Data for review
_ _ _ _ _ _ _
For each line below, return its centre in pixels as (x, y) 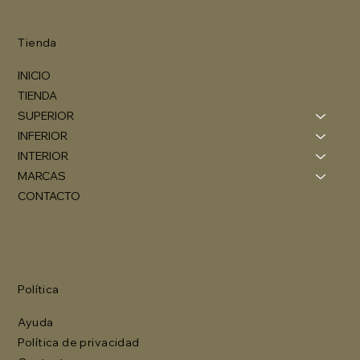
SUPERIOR (46, 116)
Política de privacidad (79, 342)
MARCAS (42, 176)
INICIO (35, 76)
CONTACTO (49, 196)
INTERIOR (43, 156)
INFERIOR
_ _ _ _ _ _ _
The answer must restate every entry word for word, with the pictures left out.

For each line below, return its centre in pixels as (x, y) 
SUPERIOR (46, 116)
Política de privacidad (79, 342)
MARCAS (42, 176)
INICIO (35, 76)
CONTACTO (49, 196)
INTERIOR (43, 156)
INFERIOR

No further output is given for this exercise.